Выбрать главу

Комментарий к данной статье (“Комментарий к УК под редакцией А. В. Наумова”) уточняет:

“1. В соответствии со ст. 13 Конституции РФ в России запрещается разжигание социальной, расовой, национальной и религиозной розни. Комментируемая статья предусматривает уголовную ответственность за наиболее опасные формы нарушения указанного конституционного запрета.

2. Объективная сторона преступления характеризуется следующими действиями, направленными на:

а) возбуждение национальной, расовой или религиозной вражды;

б) унижение национального достоинства;

в) пропаганду исключительности, превосходства либо неполноценности граждан по признаку их отношения к религии, национальной или расовой принадлежности. При этом уголовная ответственность наступает лишь в том случае, если указанные действия совершаются определенным способом — публично или с использованием средств массовой информации” (разрядка наша. — В. М., Л. Ф. ).

Такая формулировка, казалось бы, помогает ответить на вопрос: является ли литература экстремистской только в том случае, если аргументы из нее оглашаются (используются в пропаганде) “публично или с использованием средств массовой информации”, или есть некая “экстремистская литература” “сама по себе”, остающаяся таковой, даже когда она хранится дома на полке или жестком диске компьютера? Из указанной статьи и комментария к ней вытекает такой ответ: пока литература не используется для публичной пропаганды, сколь бы радикальным ее содержание ни было, за ее чтение и хранение и даже обсуждение в кругу друзей привлечь к уголовной ответственности нельзя. То есть она если и экстремистская, то как бы “потенциально”. Но как только факт использования для публичной пропаганды установлен, литература попадает в разряд экстремистской. Поэтому если мы вернемся к ф едеральным спискам экстремистских материалов, начиная от самого первого и заканчивая последующими дополнениями, то без труда поймем, что на практике решающим для включения в данный список являлось их публичное или с использованием средств массовой информации применение.

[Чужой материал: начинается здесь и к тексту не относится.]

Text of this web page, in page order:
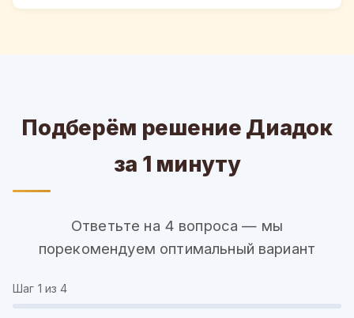
Подберём решение Диадок
за 1 минуту
Ответьте на 4 вопроса — мы
порекомендуем оптимальный вариант
Шаг 1 из 4
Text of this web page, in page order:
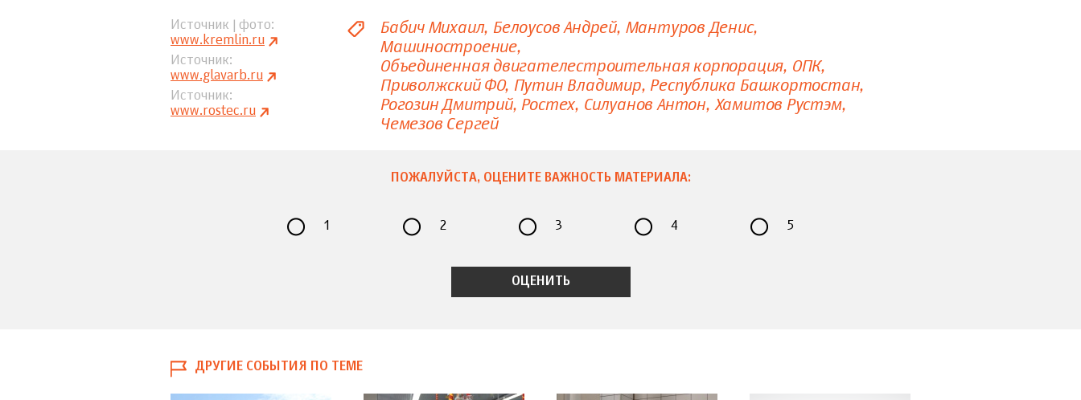
Источник | фото
www.kremlin.ru
Источник
www.glavarb.ru
Источник
www.rostec.ru
Бабич Михаил Белоусов Андрей Мантуров Денис
Машиностроение
Объединенная двигателестроительная корпорация ОПК
Приволжский ФО Путин Владимир Республика Башкортостан
Рогозин Дмитрий Ростех Силуанов Антон Хамитов Рустэм
Чемезов Сергей
ПОЖАЛУЙСТА, ОЦЕНИТЕ ВАЖНОСТЬ МАТЕРИАЛА:
1 2 3 4 5
ДРУГИЕ СОБЫТИЯ ПО ТЕМЕ
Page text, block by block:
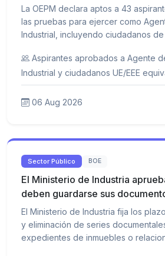
La OEPM declara aptos a 43
las pruebas para ejercer como
Industrial, incluyendo ciudadanos de
Aspirantes aprobados a Agente
Industrial y ciudadanos UE/EEE
06 Aug 2026
Sector Público BOE
El Ministerio de Industria
deben guardarse sus
El Ministerio de Industria fija los
y eliminación de series
expedientes de inmuebles o
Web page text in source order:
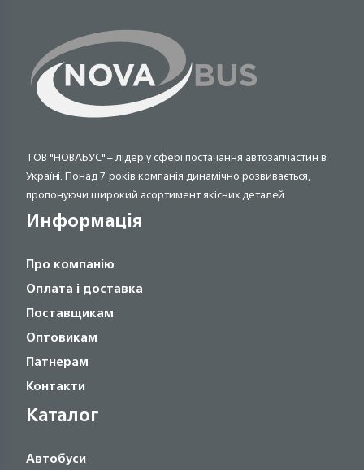
ТОВ "НОВАБУС" – лідер у сфері постачання автозапчастин в
Україні. Понад 7 років компанія динамічно розвивається,
пропонуючи широкий асортимент якісних деталей.
Информація
Про компанію
Оплата і доставка
Поставщикам
Оптовикам
Патнерам
Контакти
Каталог
Автобуси
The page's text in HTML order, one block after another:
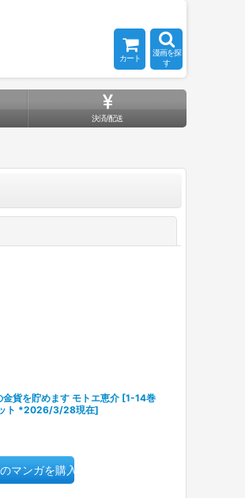
カート
漫画を探
す
決済/配送
貨を貯めます モトエ恵介 [1-14巻
ット *2026/3/28現在]
マンガを購入
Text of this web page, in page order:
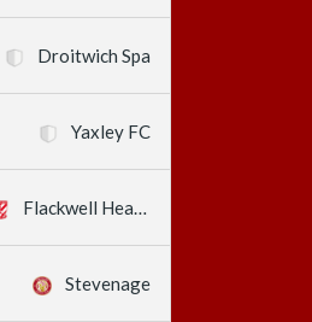
Droitwich Spa
Yaxley FC
Flackwell Heath FC
Stevenage
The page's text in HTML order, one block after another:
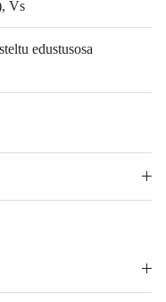
Vs
edustusosa
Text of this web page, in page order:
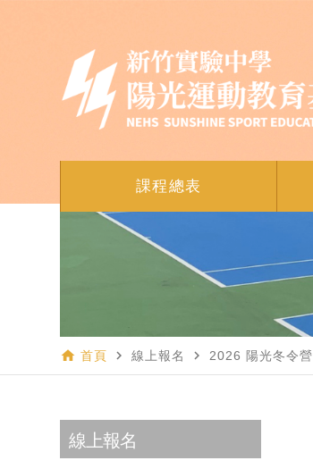
課程總表
home 首頁 navigate_next 線上報名 navigate_next 2026 陽光冬令營
線上報名
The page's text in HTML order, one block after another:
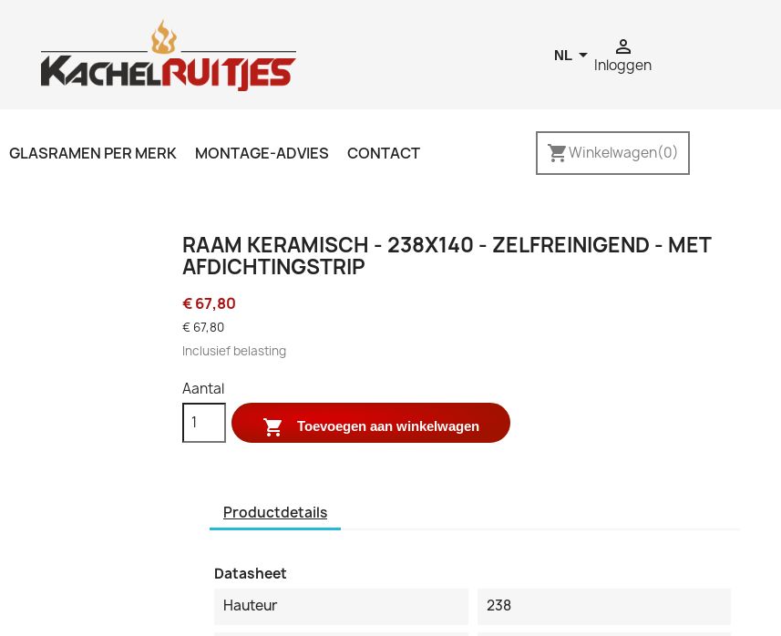
NL  
Inloggen
shopping_cartWinkelwagen(0)
GLASRAMEN PER MERK MONTAGE-ADVIES CONTACT
RAAM KERAMISCH - 238X140 - ZELFREINIGEND - MET
AFDICHTINGSTRIP
€ 67,80
€ 67,80
Inclusief belasting
Aantal
 Toevoegen aan winkelwagen
Productdetails
Datasheet
Hauteur
238
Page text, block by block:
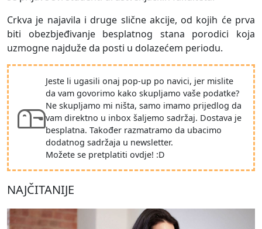
Crkva je najavila i druge slične akcije, od kojih će prva
biti obezbjeđivanje besplatnog stana porodici koja
uzmogne najduže da posti u dolazećem periodu.
Jeste li ugasili onaj pop-up po navici, jer mislite
da vam govorimo kako skupljamo vaše podatke?
Ne skupljamo mi ništa, samo imamo prijedlog da
vam direktno u inbox šaljemo sadržaj. Dostava je
besplatna. Također razmatramo da ubacimo
dodatnog sadržaja u newsletter.
Možete se pretplatiti ovdje! :D
NAJČITANIJE
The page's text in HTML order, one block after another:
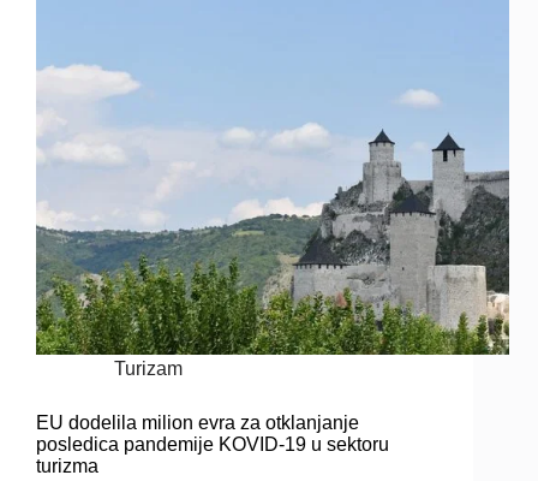
Turizam
EU dodelila milion evra za otklanjanje
posledica pandemije KOVID-19 u sektoru
turizma
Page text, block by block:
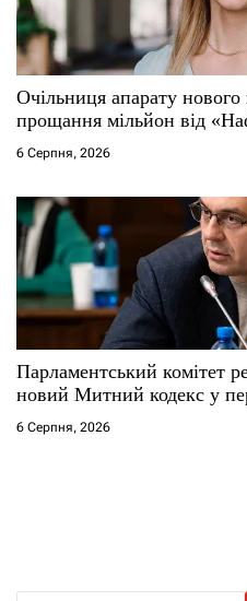
Очільниця апарату
прощання мільйон від
6 Серпня, 2026
Парламентський комітет
новий Митний кодекс у
6 Серпня, 2026
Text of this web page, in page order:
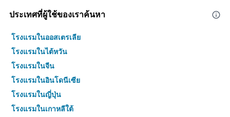
ประเทศที่ผู้ใช้ของเราค้นหา
โรงแรมในออสเตรเลีย
โรงแรมในไต้หวัน
โรงแรมในจีน
โรงแรมในอินโดนีเซีย
โรงแรมในญี่ปุ่น
โรงแรมในเกาหลีใต้
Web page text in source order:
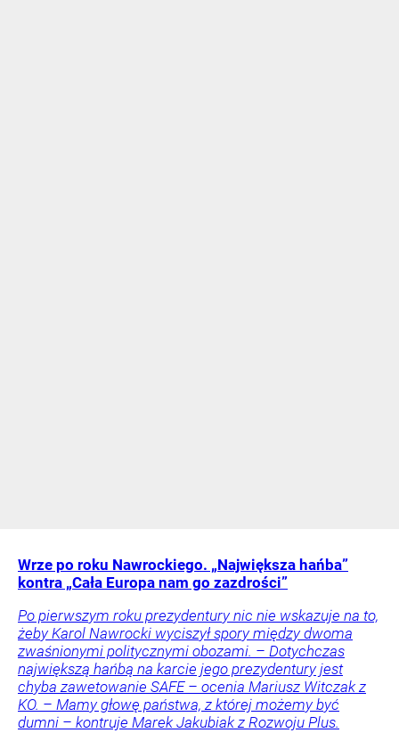
Wrze po roku Nawrockiego. „Największa hańba”
kontra „Cała Europa nam go zazdrości”
Po pierwszym roku prezydentury nic nie wskazuje na to,
żeby Karol Nawrocki wyciszył spory między dwoma
zwaśnionymi politycznymi obozami. – Dotychczas
największą hańbą na karcie jego prezydentury jest
chyba zawetowanie SAFE – ocenia Mariusz Witczak z
KO. – Mamy głowę państwa, z której możemy być
dumni – kontruje Marek Jakubiak z Rozwoju Plus.
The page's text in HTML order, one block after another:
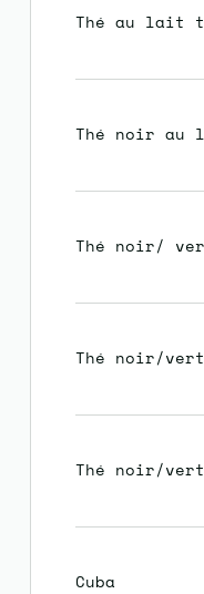
Thé au lait
Thé noir au
Thé noir/
Thé noir/
Thé noir/vert
Cuba
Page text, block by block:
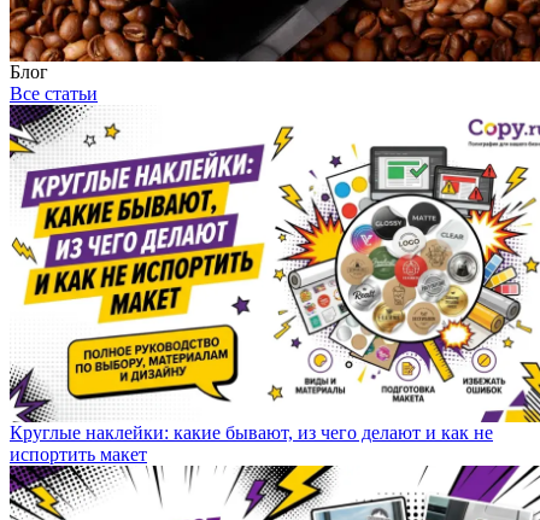
Блог
Все статьи
Круглые наклейки: какие бывают, из чего делают и как не
испортить макет
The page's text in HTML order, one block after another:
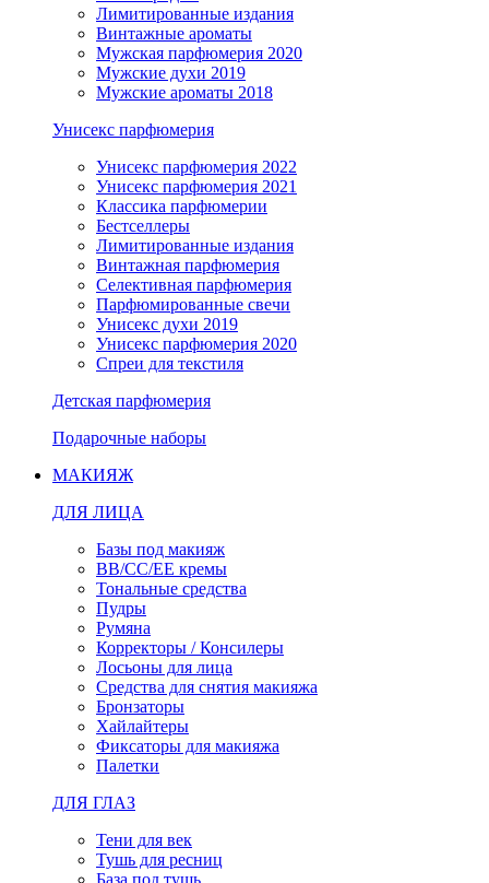
Лимитированные издания
Винтажные ароматы
Мужская парфюмерия 2020
Мужские духи 2019
Мужские ароматы 2018
Унисекс парфюмерия
Унисекс парфюмерия 2022
Унисекс парфюмерия 2021
Классика парфюмерии
Бестселлеры
Лимитированные издания
Винтажная парфюмерия
Селективная парфюмерия
Парфюмированные свечи
Унисекс духи 2019
Унисекс парфюмерия 2020
Спреи для текстиля
Детская парфюмерия
Подарочные наборы
МАКИЯЖ
ДЛЯ ЛИЦА
Базы под макияж
BB/CC/EE кремы
Тональные средства
Пудры
Румяна
Корректоры / Консилеры
Лосьоны для лица
Средства для снятия макияжа
Бронзаторы
Хайлайтеры
Фиксаторы для макияжа
Палетки
ДЛЯ ГЛАЗ
Тени для век
Тушь для ресниц
База под тушь
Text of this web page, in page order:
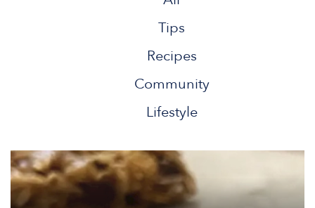
Tips
Recipes
Community
Lifestyle
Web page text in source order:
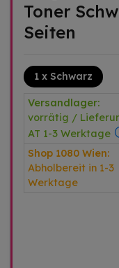
Toner
Seiten
1 x Schwarz
Versandlager:
vorrätig /
AT 1-3 Werktage
Shop 1080 Wien:
Abholbereit in 1-3
Werktage
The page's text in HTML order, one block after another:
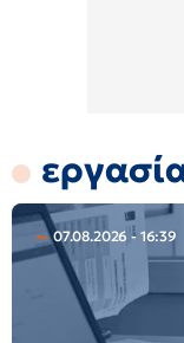
07.08.2026 - 16:39
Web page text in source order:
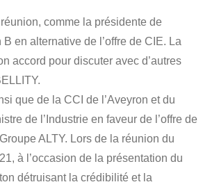
comme la présidente de
en alternative de l’offre de CIE. La
accord pour discuter avec d’autres
que de la CCI de l’Aveyron et du
de l’Industrie en faveur de l’offre de
ALTY. Lors de la réunion du
à l’occasion de la présentation du
détruisant la crédibilité et la
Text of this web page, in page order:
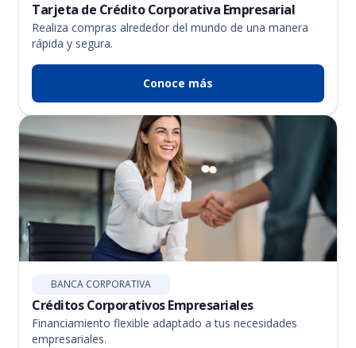
Tarjeta de Crédito Corporativa Empresarial
Realiza compras alrededor del mundo de una manera
rápida y segura.
Conoce más
BANCA CORPORATIVA
Créditos Corporativos Empresariales
Financiamiento flexible adaptado a tus necesidades
empresariales.
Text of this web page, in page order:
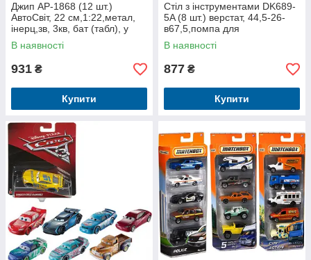
Джип AP-1868 (12 шт.)
АвтоСвіт, 22 см,1:22,метал,
інерц,зв, 3кв, бат (табл), у
кор-ке, 29-15-14,5 см
В наявності
931 ₴
Купити
Стіл з інструментами DK689-
5A (8 шт.) верстат, 44,5-26-
в67,5,помпа для
води,40деталей, у кор,38,5-
58-9 см
В наявності
877 ₴
Купити
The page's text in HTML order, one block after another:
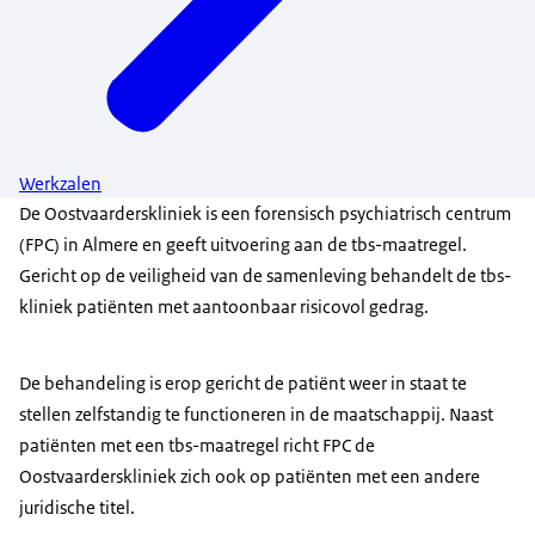
Werkzalen
De Oostvaarderskliniek is een forensisch psychiatrisch centrum
(FPC) in Almere en geeft uitvoering aan de tbs-maatregel.
Gericht op de veiligheid van de samenleving behandelt de tbs-
kliniek patiënten met aantoonbaar risicovol gedrag.
De behandeling is erop gericht de patiënt weer in staat te
stellen zelfstandig te functioneren in de maatschappij. Naast
patiënten met een tbs-maatregel richt FPC de
Oostvaarderskliniek zich ook op patiënten met een andere
juridische titel.
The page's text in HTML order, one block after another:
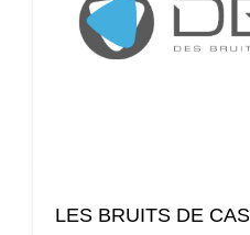
LES BRUITS DE
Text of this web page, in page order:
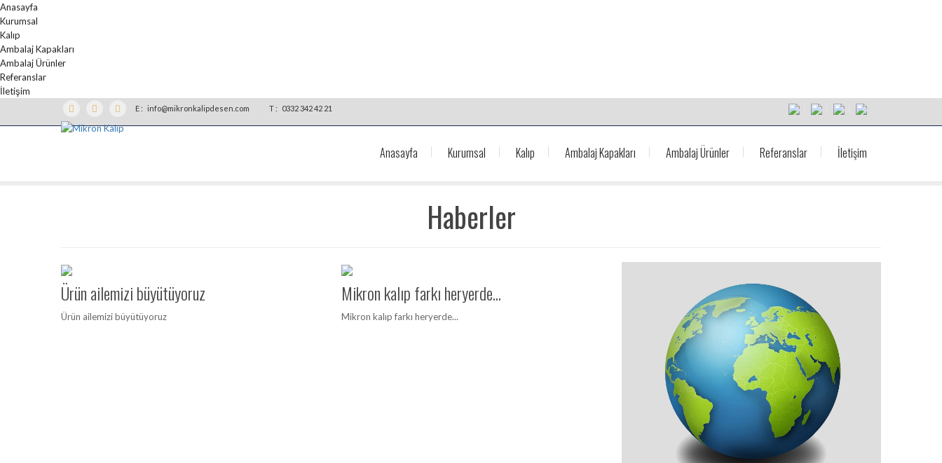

И тут не играет роли, что одни из этих материалов были опубликованы в газете, другие — в виде брошюр, третьи публично исполнялись, — все они использовались для пропаганды, а не просто хранились дома. Принципиально другое: аналогичных по идеологической направленности материалов — великое множество, и многие из них распространяются совершенно легально. А в “Федеральный список” попали произведения особенно невезучих авторов, по которым было принято судебное решение. Логично предположить, что если бы в нашем законодательстве существовали действительно четкие критерии определения “экстремистских материалов” “самих по себе”, то и “Федеральный список” был бы несравненно шире. Что помешало государству обратиться к экспертам и попросить их составить такой подробный список, не дожидаясь решения того или иного суда? Очевидно, остатки почтения к Конституции РФ: ведь такая практика означала бы введение предварительной цензуры. Правда, теперь возникла абсурдная ситуация: когда человек убивает, ворует или мошенничает, он уже до решения суда знает, что совершает преступление. Но когда он, например, публично цитирует какую-нибудь брошюру радикального содержания, он узнает, что пользовался “экстремистским материалом”, только в суде. Потому что до суда, как выясняется, это определить невозможно. А суд руководствуется туманной логикой прокуроров и не менее прихотливой логикой экспертов. С другой стороны, если решение судом принято, то велика вероятность, что материал вскоре появится в “Федеральном списке”. Как, например, это произошло с тринадцатью русскими переводами книг мусульманского богослова Саида Нурси.

Неудивительно, что практика составления федеральных списков экстремистской литературы встретила неоднозначную реакцию общественности. Уже неоднократно указывалось, что вообще-то Конституция РФ запрещает цензуру, — а чем являются такие списки, как не цензурой? Однако даже у сторонников данной меры с самого начала существовали разногласия по поводу того, по какому принципу составлять списки. Так, еще до появления первого списка, когда вопрос только обсуждался в 2006 году в Общественной палате, адвокат Генри Резник предложил включить в него некое “ядро” экстремистской литературы — “Майн кампф”, “Протоколы сионских мудрецов” и др. Отечественные патриоты не упустили повода поиронизировать: “Несложно догадаться, что следующим шагом, после „оформления” упомянутого списка в прокуратуре, станет запрещение всех организаций, которые в своей деятельности, так или иначе, используют входящие в „список Резника” книги. Затем наступит черед частных лиц: ведь многие православные граждане нашей страны имеют в своей библиотеке большую часть книг Нилуса, а не только „Протоколы””15.